Temperature area exhibiting 95% of maximum thermal stress (Tmax, 95%): 122 to 235° C.

Next, a five-harness satin with a warp density of 190 yarns/inch and a weft density of 98 yarns/inch is woven in a repia loom using the composite filament as a warp and a weft, then scoured/contracted, then dyed in a rapid dyeing machine of 125° C., and then after-processed under a typical postprocessing condition, thereby making a fabric.

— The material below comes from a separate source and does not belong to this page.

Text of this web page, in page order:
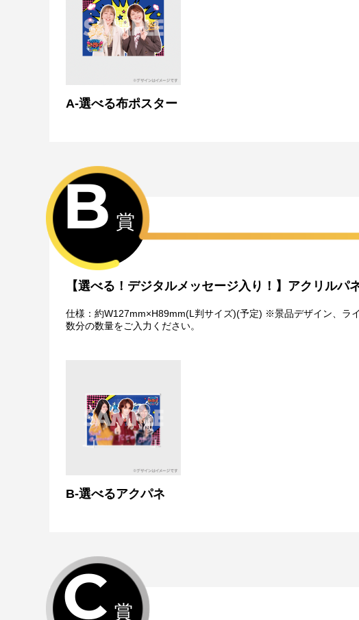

The results of measuring various physical properties of the prepared side-by-side type conjugate filament and of the fabric made thereof are as shown in Table 1.

TABLE 1


Results of evaluating physical properties of yarn and of fabric

Physical Properties of Yarn

			(Sr₂/Sr₁) ×		shrinkage
Classification	Sr₁(%)	Sr₂(%)	100(%)	CR(%)	of Fabric

Example 1	15.40	6.89	44.7	37.7	⊚
Example 2	10.80	7.04	65.2	39.9	⊚
Example 3	5.70	3.48	61.1	35.8	⊚
Comparative	8.90	8.10	91.0	12.7	X
Example 1
Comparative	7.17	5.80	80.1	26.3	Δ
Example 2
Comparative	7.68	7.80	98.1	2.30	X
Example 3

In the above table, Sr₁is a boiling water shrinkage of the composite filament measured by the method of clause 7.15 of JIS L 1013, and Sr₂is a boiling water shrinkage of the conjugate filament measured by the method of clause 5.10 of JIS L 1090.

INDUSTRIAL APPLICABILITY

The side-by-side type conjugate filament of this invention is superior in crimp property, exhibits the same properties as natural fibers and is easy to carry out a dyeing process. Further, the present invention reduces the manufacturing cost due to a simple manufacturing process and enables the composite filament to have a fine denier.

Claims

1. A high shrinkage side-by-side type composite filament, wherein two kinds of thermoplastic polymers are arranged side by side type and a boiling water shrinkage (Sr₂) measured by the method (initial load=notified denier×1/10 g, static load=notified denier×20/10 g) of clause 5.10 of JIS L 1090 is 20 to 75% of a boiling water shrinkage (Sr₁) measured by the method (initial load=notified denier×1/30 g, static load=notified denier×40/30 g) of clause 7.15 of JIS L 1013.

2. A method for manufacturing a high shrinkage side-by-side type composite filament consisting two kinds of thermoplastic polymers which are arranged side-by-side type, wherein the two kinds of thermoplastic polymers having a number average molecular weight difference (ΔMn) of 5,000 to 15,000 are used upon spinning and the composite filament is drawn and heat-treated so as to satisfy the following physical properties:

Temperature area exhibiting 95% of maximum thermal stress (Tmax, 95%): 120 to 230° C.

Range of maximum thermal stress per denier: 0.1 to 0.4 g/denier

3. The method of claim 2, wherein the composite filament is drawn and heat-treated so that the temperature distribution range (Tmax) of the maximum the thermal stress of the composite filament is 140 to 200° C.

4. The method of claim 2, wherein the thermoplastic polymers are polyethylene terephthalate.

5. A woven or knitted fabric containing the side-by-side type composite filament of claim 1.